Tutti i tribunali hanno sentenziato che i 6 giorni di ferie possono essere commutati come permessi retribuiti per motivi familiari o personali e quindi fruiti al pari dei 3 giorni del primo periodo dell’art. 15, comma 2 del CCNL scuola 2006/2009.
Anche il SIDI (Sistema Informativo del Ministero dell’Istruzione) riconosce ufficialmente, tramite il codice PE03 “PERMESSO PER MOTIVI PERSONALI O FAMILIARI”, la possibilità per i docenti di ruolo di utilizzare sei giorni di ferie come permessi retribuiti, confermando così l’orientamento giurisprudenziale.

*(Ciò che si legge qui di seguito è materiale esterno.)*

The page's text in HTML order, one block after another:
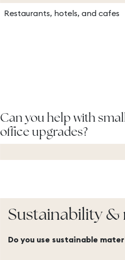
Restaurants, hotels, and cafes
Can you help with
office upgrades?
Sustainability &
Do you use sustainable
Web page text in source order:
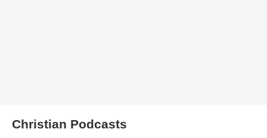
Christian Podcasts
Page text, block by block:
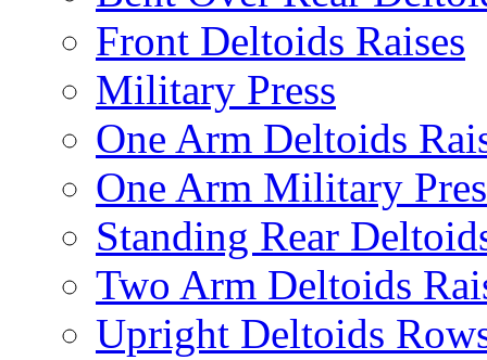
Front Deltoids Raises
Military Press
One Arm Deltoids
One Arm Military
Standing Rear
Two Arm Deltoids
Upright Deltoids
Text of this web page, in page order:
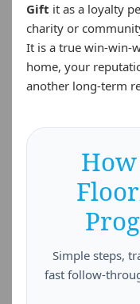
Gift it as a loyalty
charity or
It is a true win-win-
home, your
another long-term
Simple steps,
fast follow-
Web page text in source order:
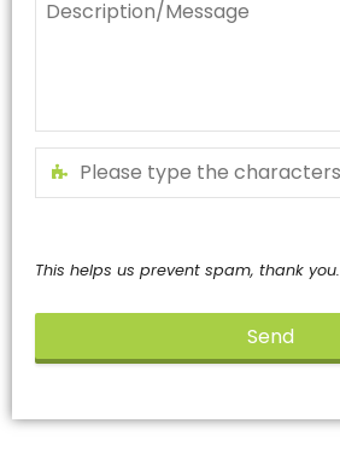
This helps us prevent spam, thank you.
Send
field
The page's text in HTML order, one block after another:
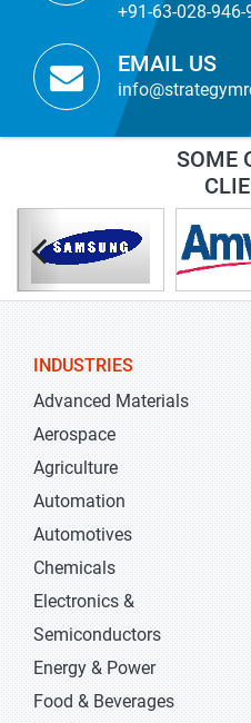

C’è un motivo in più che rende i 3+6 giorni di permesso retribuito una conquista essenziale per i docenti, un diritto da difendere con fermezza e da esercitare senza compromessi:
il Principio di contropartita nella contrattazione
Nella contrattazione collettiva, soprattutto nel settore pubblico, dove le risorse economiche sono predeterminate dalla legge finanziaria, vige il principio che i benefici contrattuali, siano essi normativi o economici, attingono allo stesso monte delle risorse finanziarie stanziate per il rinnovo.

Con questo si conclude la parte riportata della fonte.